<<<<

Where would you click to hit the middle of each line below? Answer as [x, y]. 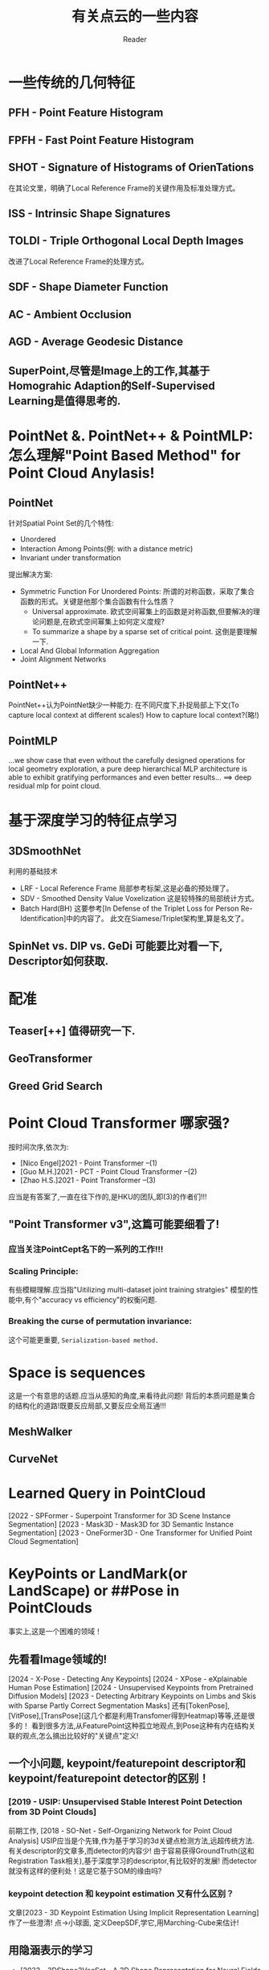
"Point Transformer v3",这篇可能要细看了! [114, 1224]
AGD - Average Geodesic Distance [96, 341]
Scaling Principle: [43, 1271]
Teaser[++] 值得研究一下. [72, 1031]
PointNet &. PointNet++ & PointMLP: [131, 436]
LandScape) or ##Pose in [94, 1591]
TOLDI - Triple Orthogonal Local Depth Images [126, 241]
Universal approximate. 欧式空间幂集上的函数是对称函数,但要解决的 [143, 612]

>>>>
<<<<

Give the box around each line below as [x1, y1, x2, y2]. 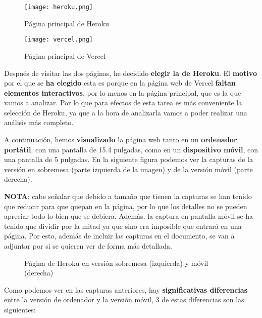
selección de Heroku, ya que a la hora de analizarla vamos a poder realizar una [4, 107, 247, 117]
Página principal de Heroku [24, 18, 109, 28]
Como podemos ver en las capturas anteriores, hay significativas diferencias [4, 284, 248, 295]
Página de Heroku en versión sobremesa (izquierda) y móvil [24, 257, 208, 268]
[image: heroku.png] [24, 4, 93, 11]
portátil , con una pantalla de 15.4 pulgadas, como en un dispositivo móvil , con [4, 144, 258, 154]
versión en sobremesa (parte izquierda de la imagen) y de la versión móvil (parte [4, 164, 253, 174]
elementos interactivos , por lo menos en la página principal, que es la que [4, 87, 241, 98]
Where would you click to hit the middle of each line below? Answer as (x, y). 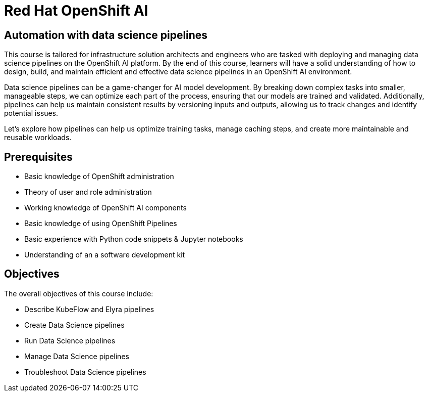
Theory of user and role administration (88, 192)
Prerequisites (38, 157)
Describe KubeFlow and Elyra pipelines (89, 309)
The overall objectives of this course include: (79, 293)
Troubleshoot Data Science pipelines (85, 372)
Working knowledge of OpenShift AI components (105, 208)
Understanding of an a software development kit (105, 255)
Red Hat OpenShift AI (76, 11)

>>>>

Search the listing above for the lines with "Como podemos ver" and "versión en sobremesa", then output those lines and all lines between them exactly.

→ **Answer space**
Como podemos ver en las capturas anteriores, hay significativas diferencias [4, 284, 248, 295]
Página de Heroku en versión sobremesa (izquierda) y móvil [24, 257, 208, 268]
[image: heroku.png] [24, 4, 93, 11]
portátil , con una pantalla de 15.4 pulgadas, como en un dispositivo móvil , con [4, 144, 258, 154]
versión en sobremesa (parte izquierda de la imagen) y de la versión móvil (parte [4, 164, 253, 174]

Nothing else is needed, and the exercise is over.